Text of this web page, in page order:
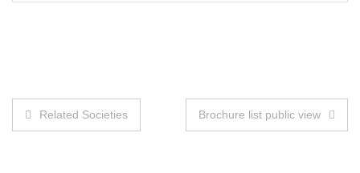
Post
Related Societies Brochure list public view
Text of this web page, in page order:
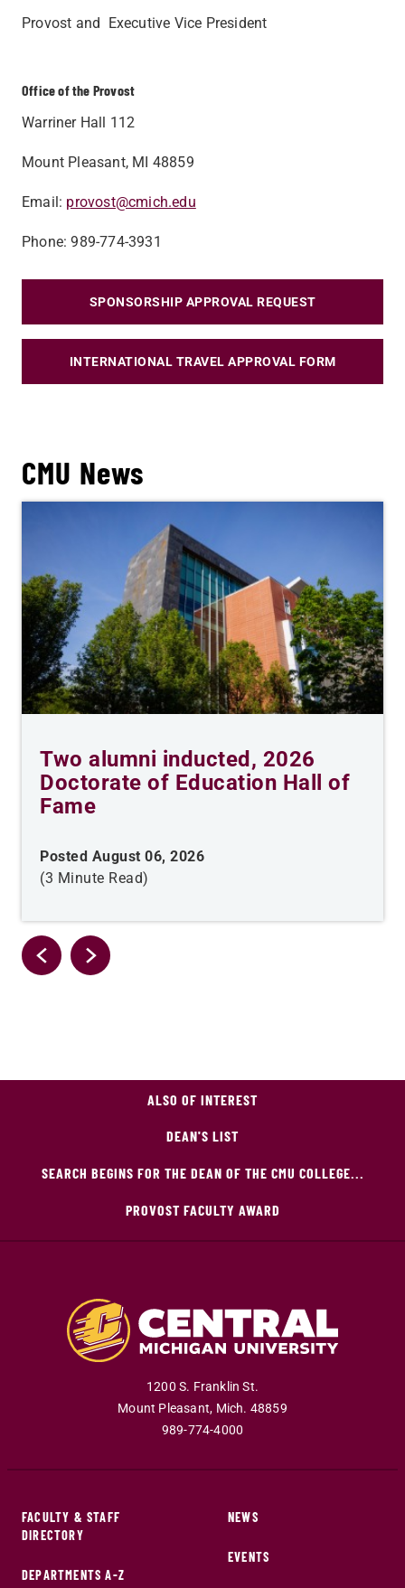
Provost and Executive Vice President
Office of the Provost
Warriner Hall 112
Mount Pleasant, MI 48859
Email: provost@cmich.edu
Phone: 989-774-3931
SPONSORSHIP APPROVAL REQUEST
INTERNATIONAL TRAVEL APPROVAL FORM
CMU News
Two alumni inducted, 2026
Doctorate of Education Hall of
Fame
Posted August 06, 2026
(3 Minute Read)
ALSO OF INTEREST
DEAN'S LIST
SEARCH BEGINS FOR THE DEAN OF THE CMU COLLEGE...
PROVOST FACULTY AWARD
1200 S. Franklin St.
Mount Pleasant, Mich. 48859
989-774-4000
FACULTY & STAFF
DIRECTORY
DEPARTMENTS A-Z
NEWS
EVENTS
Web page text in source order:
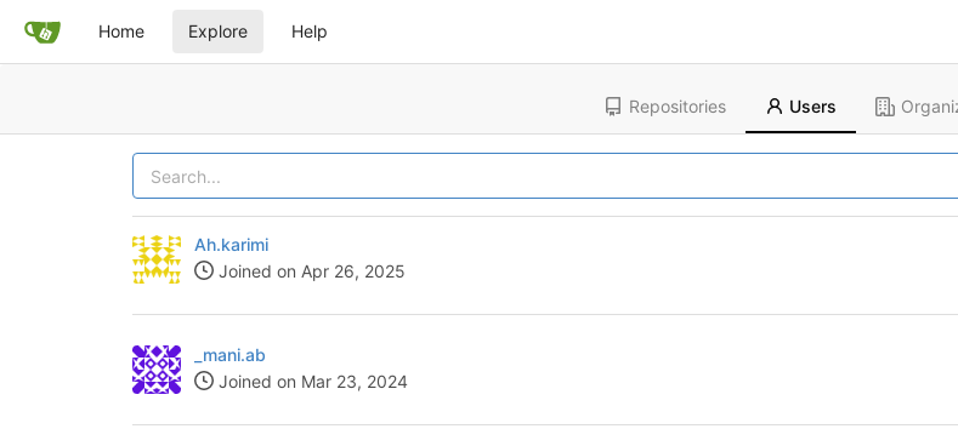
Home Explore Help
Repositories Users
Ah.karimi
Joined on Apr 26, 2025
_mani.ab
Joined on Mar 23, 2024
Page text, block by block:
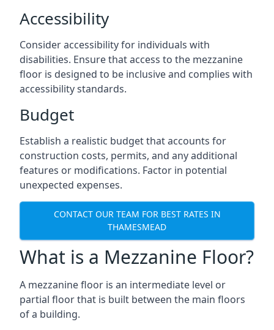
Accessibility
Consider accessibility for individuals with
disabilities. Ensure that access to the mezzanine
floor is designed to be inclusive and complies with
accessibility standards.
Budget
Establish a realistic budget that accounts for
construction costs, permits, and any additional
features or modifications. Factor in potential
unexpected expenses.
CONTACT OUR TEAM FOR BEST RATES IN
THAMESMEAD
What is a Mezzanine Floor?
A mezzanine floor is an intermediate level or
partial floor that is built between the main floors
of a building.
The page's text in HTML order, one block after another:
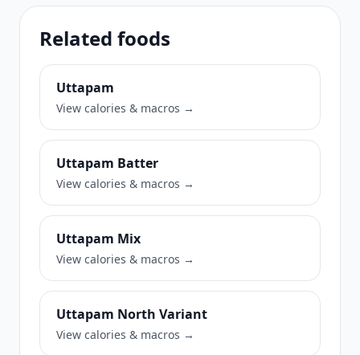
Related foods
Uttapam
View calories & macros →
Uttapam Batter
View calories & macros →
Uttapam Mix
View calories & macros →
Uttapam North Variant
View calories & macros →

□ □ □ □

_The task_
Return all the entries word for word, but omit any pictures they contain.

_Solution to this exercise_
Text of this web page, in page order:
Post
Related Societies Brochure list public view
Text of this web page, in page order:
Provost and Executive Vice President
Office of the Provost
Warriner Hall 112
Mount Pleasant, MI 48859
Email: provost@cmich.edu
Phone: 989-774-3931
SPONSORSHIP APPROVAL REQUEST
INTERNATIONAL TRAVEL APPROVAL FORM
CMU News
Two alumni inducted, 2026
Doctorate of Education Hall of
Fame
Posted August 06, 2026
(3 Minute Read)
ALSO OF INTEREST
DEAN'S LIST
SEARCH BEGINS FOR THE DEAN OF THE CMU COLLEGE...
PROVOST FACULTY AWARD
1200 S. Franklin St.
Mount Pleasant, Mich. 48859
989-774-4000
FACULTY & STAFF
DIRECTORY
DEPARTMENTS A-Z
NEWS
EVENTS
Web page text in source order:
Home Explore Help
Repositories Users
Ah.karimi
Joined on Apr 26, 2025
_mani.ab
Joined on Mar 23, 2024
Page text, block by block:
Accessibility
Consider accessibility for individuals with
disabilities. Ensure that access to the mezzanine
floor is designed to be inclusive and complies with
accessibility standards.
Budget
Establish a realistic budget that accounts for
construction costs, permits, and any additional
features or modifications. Factor in potential
unexpected expenses.
CONTACT OUR TEAM FOR BEST RATES IN
THAMESMEAD
What is a Mezzanine Floor?
A mezzanine floor is an intermediate level or
partial floor that is built between the main floors
of a building.
The page's text in HTML order, one block after another:
Related foods
Uttapam
View calories & macros →
Uttapam Batter
View calories & macros →
Uttapam Mix
View calories & macros →
Uttapam North Variant
View calories & macros →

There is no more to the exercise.